### Work order
For the records below, output word for word the lines from the one with "menos 2 personajes de distinto clase." up to and including the one with "The auxiliary SLD". No pictures.

### Dataset records
● ● ● ●
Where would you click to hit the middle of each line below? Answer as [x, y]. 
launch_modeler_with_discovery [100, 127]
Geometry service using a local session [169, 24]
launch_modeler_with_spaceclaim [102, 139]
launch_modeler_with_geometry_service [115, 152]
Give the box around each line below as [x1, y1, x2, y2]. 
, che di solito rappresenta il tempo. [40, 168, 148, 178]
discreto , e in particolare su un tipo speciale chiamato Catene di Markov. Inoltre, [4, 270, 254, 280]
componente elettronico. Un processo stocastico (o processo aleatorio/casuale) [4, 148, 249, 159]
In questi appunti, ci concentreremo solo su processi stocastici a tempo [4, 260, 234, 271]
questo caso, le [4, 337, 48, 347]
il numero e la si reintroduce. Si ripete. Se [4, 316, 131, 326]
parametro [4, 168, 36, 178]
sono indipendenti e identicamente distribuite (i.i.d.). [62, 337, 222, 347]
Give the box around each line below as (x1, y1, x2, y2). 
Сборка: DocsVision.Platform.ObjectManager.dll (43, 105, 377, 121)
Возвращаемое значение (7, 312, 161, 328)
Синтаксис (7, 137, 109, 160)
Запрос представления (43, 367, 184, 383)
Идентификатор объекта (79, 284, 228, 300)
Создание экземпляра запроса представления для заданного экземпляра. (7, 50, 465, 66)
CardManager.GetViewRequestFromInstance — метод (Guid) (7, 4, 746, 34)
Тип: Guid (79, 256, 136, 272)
● ● ● ●
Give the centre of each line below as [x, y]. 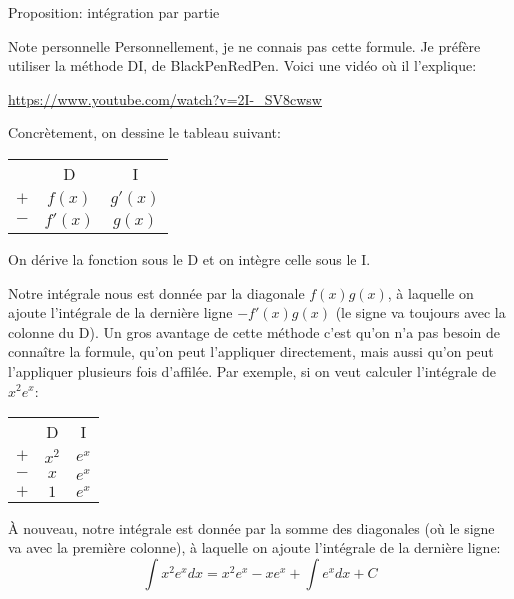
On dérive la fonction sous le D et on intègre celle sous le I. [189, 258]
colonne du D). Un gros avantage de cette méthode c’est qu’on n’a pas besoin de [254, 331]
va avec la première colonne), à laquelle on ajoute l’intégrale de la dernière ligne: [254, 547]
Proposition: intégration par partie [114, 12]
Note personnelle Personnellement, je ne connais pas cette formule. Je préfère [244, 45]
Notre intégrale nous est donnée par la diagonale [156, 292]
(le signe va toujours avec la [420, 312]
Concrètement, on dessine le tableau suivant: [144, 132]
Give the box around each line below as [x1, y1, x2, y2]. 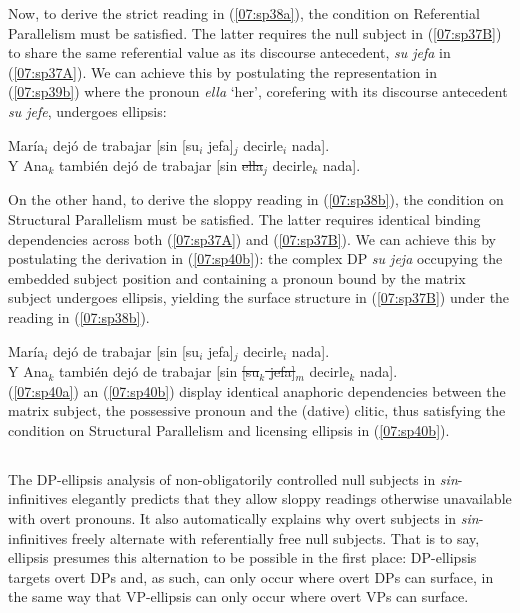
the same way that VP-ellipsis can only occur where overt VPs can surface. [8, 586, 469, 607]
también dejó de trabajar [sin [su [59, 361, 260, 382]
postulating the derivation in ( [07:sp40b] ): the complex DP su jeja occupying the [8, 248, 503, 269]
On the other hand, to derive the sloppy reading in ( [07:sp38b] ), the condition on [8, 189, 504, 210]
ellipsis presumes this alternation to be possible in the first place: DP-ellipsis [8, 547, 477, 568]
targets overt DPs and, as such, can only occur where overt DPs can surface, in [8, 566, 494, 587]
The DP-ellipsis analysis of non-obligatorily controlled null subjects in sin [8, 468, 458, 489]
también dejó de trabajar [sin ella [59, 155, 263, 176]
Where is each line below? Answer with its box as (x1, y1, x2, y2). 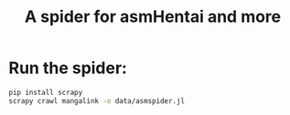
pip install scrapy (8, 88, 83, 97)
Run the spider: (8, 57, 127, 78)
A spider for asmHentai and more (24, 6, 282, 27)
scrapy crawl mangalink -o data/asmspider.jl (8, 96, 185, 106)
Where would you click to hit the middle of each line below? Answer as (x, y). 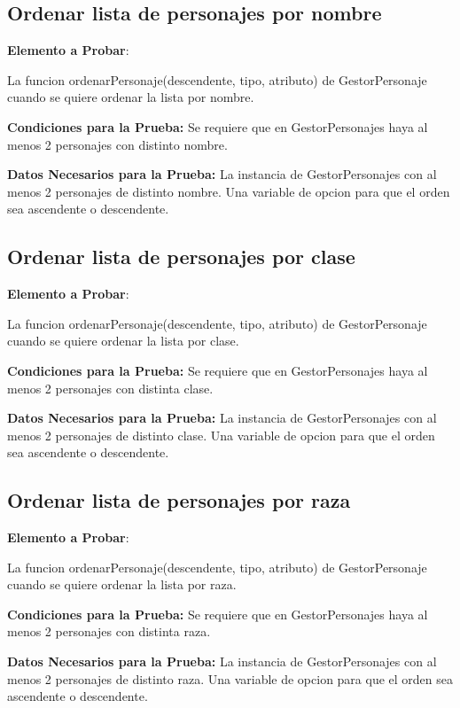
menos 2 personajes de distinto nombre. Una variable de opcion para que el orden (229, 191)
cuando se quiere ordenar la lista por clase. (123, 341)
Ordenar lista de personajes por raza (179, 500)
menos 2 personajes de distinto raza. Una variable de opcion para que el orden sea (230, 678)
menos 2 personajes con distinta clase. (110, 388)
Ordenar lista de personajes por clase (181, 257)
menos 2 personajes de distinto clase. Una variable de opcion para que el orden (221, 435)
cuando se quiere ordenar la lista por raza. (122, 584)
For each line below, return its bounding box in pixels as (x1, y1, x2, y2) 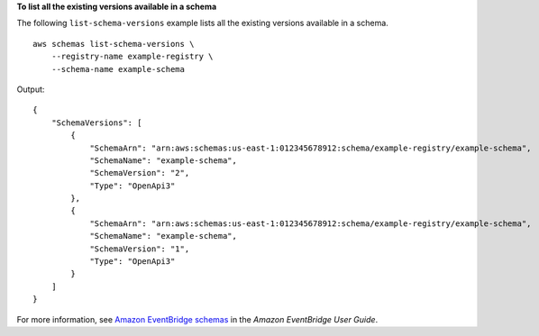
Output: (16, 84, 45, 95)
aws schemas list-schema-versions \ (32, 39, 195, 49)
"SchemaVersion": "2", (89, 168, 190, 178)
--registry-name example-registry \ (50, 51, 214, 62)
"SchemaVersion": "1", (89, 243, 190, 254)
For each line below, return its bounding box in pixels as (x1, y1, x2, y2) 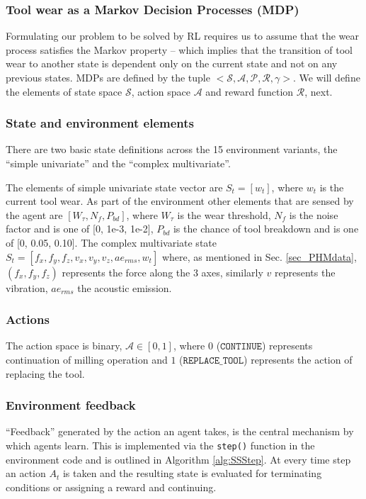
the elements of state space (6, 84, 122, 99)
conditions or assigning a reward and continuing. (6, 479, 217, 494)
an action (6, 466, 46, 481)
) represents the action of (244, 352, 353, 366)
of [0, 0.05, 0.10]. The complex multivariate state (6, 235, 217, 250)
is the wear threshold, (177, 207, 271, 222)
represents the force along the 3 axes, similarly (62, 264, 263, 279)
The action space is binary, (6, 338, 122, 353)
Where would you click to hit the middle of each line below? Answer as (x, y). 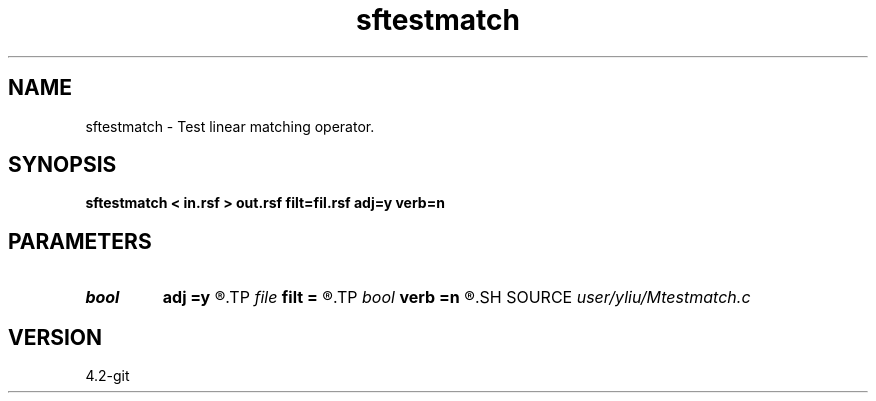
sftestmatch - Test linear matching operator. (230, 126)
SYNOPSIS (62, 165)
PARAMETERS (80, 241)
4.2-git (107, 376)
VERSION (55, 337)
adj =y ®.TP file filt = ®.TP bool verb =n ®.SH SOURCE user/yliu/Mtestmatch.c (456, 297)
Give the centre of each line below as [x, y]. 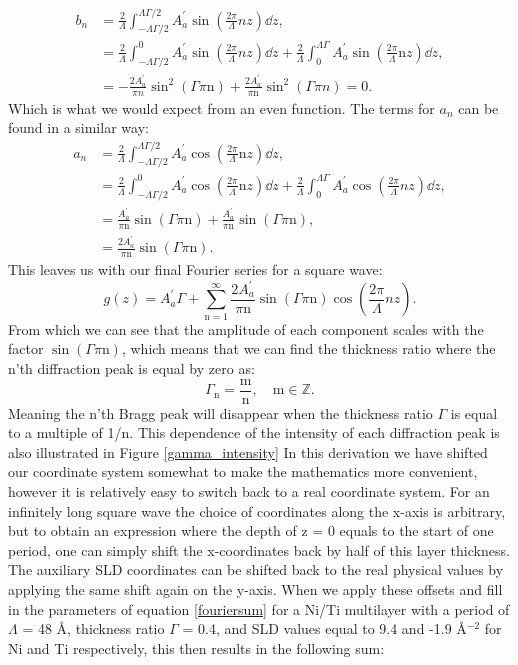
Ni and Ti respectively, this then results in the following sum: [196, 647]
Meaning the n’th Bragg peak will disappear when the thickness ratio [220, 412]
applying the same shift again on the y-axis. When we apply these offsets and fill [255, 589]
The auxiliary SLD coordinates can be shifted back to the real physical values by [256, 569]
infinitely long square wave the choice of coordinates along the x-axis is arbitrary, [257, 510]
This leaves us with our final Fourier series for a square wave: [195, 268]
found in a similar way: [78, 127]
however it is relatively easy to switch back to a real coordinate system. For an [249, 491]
● ● ● ●
### Your solution
menos 2 personajes de distinto clase. Una variable de opcion para que el orden (221, 435)
cuando se quiere ordenar la lista por raza. (122, 584)
For each line below, return its bounding box in pixels as (x1, y1, x2, y2) 
Output: (16, 84, 45, 95)
aws schemas list-schema-versions \ (32, 39, 195, 49)
"SchemaVersion": "2", (89, 168, 190, 178)
--registry-name example-registry \ (50, 51, 214, 62)
"SchemaVersion": "1", (89, 243, 190, 254)
For each line below, return its bounding box in pixels as (x1, y1, x2, y2) 
the elements of state space (6, 84, 122, 99)
conditions or assigning a reward and continuing. (6, 479, 217, 494)
an action (6, 466, 46, 481)
) represents the action of (244, 352, 353, 366)
of [0, 0.05, 0.10]. The complex multivariate state (6, 235, 217, 250)
is the wear threshold, (177, 207, 271, 222)
represents the force along the 3 axes, similarly (62, 264, 263, 279)
The action space is binary, (6, 338, 122, 353)
Where would you click to hit the middle of each line below? Answer as (x, y). 
sftestmatch - Test linear matching operator. (230, 126)
SYNOPSIS (62, 165)
PARAMETERS (80, 241)
4.2-git (107, 376)
VERSION (55, 337)
adj =y ®.TP file filt = ®.TP bool verb =n ®.SH SOURCE user/yliu/Mtestmatch.c (456, 297)
Give the centre of each line below as [x, y]. 
Ni and Ti respectively, this then results in the following sum: [196, 647]
Meaning the n’th Bragg peak will disappear when the thickness ratio [220, 412]
applying the same shift again on the y-axis. When we apply these offsets and fill [255, 589]
The auxiliary SLD coordinates can be shifted back to the real physical values by [256, 569]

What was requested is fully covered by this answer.